Clomiphene citrate use for ovulation induction: When, why, and how?

Ovulatory disorders are common causes of subfertility and infertility in women of reproductive age. Several pharmacologic agents are available to induce or augment ovulation, with varying rates of success. These medications include clomiphene citrate (a selective estrogen receptor modulator), aromatase inhibitors, urinary and recombinant gonadotropins, gonadotropin-releasing hormone (GnRH) analogs, and insulin-sensitizing agents. Clomiphene citrate is considered a first-line treatment because of its low cost, relative ease of use, and minimal side effects. It has been 50 years since the first clinical trial demonstrated that administration of clomiphene citrate induces ovulation in more than 75% of amenorrheic women.¹

How does clomiphene citrate induce ovulation?

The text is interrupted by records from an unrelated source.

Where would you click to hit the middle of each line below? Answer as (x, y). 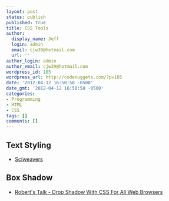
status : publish (26, 17)
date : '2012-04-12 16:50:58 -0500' (50, 83)
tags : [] (17, 116)
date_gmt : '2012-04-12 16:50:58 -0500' (55, 88)
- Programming (24, 99)
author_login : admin (32, 61)
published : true (26, 22)
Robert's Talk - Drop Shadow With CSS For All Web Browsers (89, 192)
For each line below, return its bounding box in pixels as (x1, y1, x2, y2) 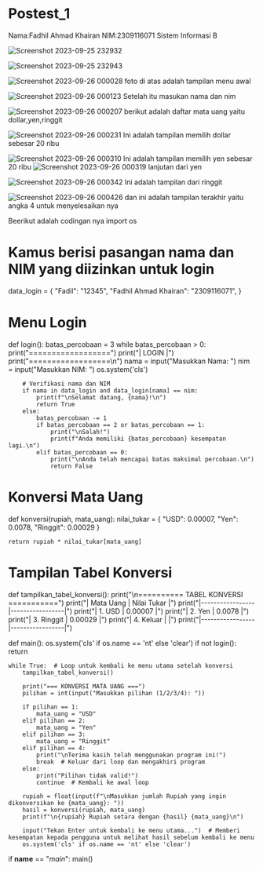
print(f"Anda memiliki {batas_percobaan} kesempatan (49, 435, 226, 443)
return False (49, 462, 93, 470)
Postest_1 (8, 5, 71, 23)
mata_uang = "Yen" (36, 723, 97, 731)
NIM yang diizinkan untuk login (8, 261, 214, 279)
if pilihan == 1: (22, 703, 79, 711)
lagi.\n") (8, 441, 41, 450)
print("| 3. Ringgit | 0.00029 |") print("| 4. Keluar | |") (8, 614, 177, 624)
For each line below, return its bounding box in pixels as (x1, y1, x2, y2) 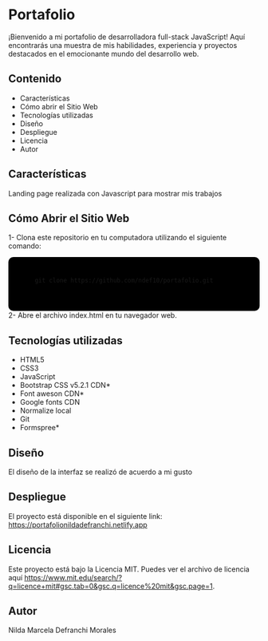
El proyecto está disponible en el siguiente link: (8, 511, 163, 520)
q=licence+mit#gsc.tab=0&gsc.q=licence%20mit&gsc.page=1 (8, 581, 213, 591)
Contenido (8, 72, 62, 85)
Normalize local (19, 406, 72, 416)
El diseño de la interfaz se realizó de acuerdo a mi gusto (8, 467, 193, 477)
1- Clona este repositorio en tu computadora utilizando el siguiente (8, 233, 227, 243)
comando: (8, 241, 41, 251)
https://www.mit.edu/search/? (24, 572, 122, 582)
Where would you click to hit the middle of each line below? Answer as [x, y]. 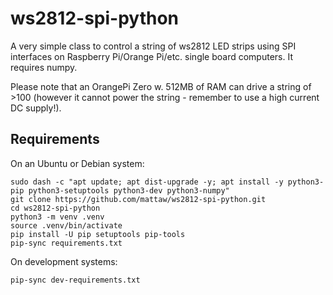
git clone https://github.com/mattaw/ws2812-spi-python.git [138, 199]
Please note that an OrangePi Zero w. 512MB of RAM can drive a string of [161, 86]
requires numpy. [44, 67]
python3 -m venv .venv [57, 217]
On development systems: [64, 261]
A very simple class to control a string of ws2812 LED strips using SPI [153, 46]
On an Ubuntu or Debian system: [77, 163]
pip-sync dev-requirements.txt [75, 280]
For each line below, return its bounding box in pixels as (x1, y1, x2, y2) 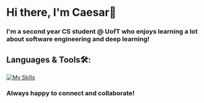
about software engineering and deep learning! (6, 35, 150, 43)
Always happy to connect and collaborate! (6, 88, 135, 97)
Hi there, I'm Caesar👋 (6, 5, 116, 20)
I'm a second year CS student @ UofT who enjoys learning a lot (6, 27, 198, 36)

Previously considered an antiestrogen, clomiphene citrate recently was reclassified as a selective estrogen receptor modulator.² It is known to be both an estrogen agonist and antagonist; however, its agonist properties manifest only when endogenous estrogen levels are extremely low. In general, its antagonistic effects prevail. Clomiphene citrate administration leads to depletion of estrogen receptors at the level of the pituitary and hypothalamus, interrupting the negative feedback that estrogen normally produces. As a result, GnRH secretion is improved and stimulates pituitary production of follicle-stimulating hormone (FSH), which in turn drives follicular growth and maturation with emergence of 1 or more dominant follicles.³

Clear indications for clomiphene citrate use include anovulation or oligo-ovulation and luteal phase deficiency. Clomiphene citrate has also been used in women with unexplained infertility, although limited data exist to justify such use.⁴

Anovulation and oligo-ovulation

An estimated 25% of female infertility has been attributed to anovulation or oligo-ovulation.⁵ The World Health Organization classifies disorders of ovulation into 3 groups: group I disorders are secondary to hypothalamic pituitary failure, group II disorders are a result of hypothalamic pituitary dysfunction, and group III disorders are secondary to ovarian failure.⁶ Clomiphene citrate is primarily used in group II disorders.⁷ This particular group includes women with anovulation or oligo-ovulation with normal basal levels of endogenous estradiol, including women with polycystic ovary syndrome (PCOS), a condition of uncertain etiology occurring in 6% to 7% of women of reproductive age.⁸ Group II disorders also includes women with hyperprolactinemia and unexplained anovulation.⁶ Women with low endogenous estrogen secondary to either hypergonadotropic or hypogonadotropic states have little or no response to clomiphene citrate.⁹

Diagnosis of anovulation or oligo-ovulation can usually be made by menstrual history alone; however, if the diagnosis is uncertain, testing can be helpful. Diagnostic tests to document ovulation include measurement of midluteal serum progesterone and daily basal body temperature (BBT) as well as monitoring of urinary luteinizing hormone (LH) excretion for LH surge.¹⁰ Clinicians should attempt to treat any underlying medical conditions or causes of anovulation or oligo-ovulation such as obesity, diabetes mellitus, thyroid disorders, or other endocrinopathies prior to initiating clomiphene citrate therapy. There is little value to ovulation induction in the presence of tubal, uterine, or severe male factor infertility; therefore, appropriate screening, including semen analysis and hysterosalpingography, also should be performed prior to use of clomiphene citrate.¹⁰

In a recent Cochrane Review by Brown et al¹¹ that included 15 randomized controlled trials (RCTs), clomiphene citrate was shown to be more effective than placebo in increasing the pregnancy rate in anovulatory patients with possible PCOS (odds ratio [OR], 5.8; 95% confidence interval [CI], 1.6–21.5). Further, in an RCT by Legro et al¹² that included 626 patients with PCOS, clomiphene citrate use resulted in a live-birth rate of 22.5% versus 7.2% with the use of metformin (P<.001), although an increased rate of multiple pregnancy was observed in the clomiphene citrate group.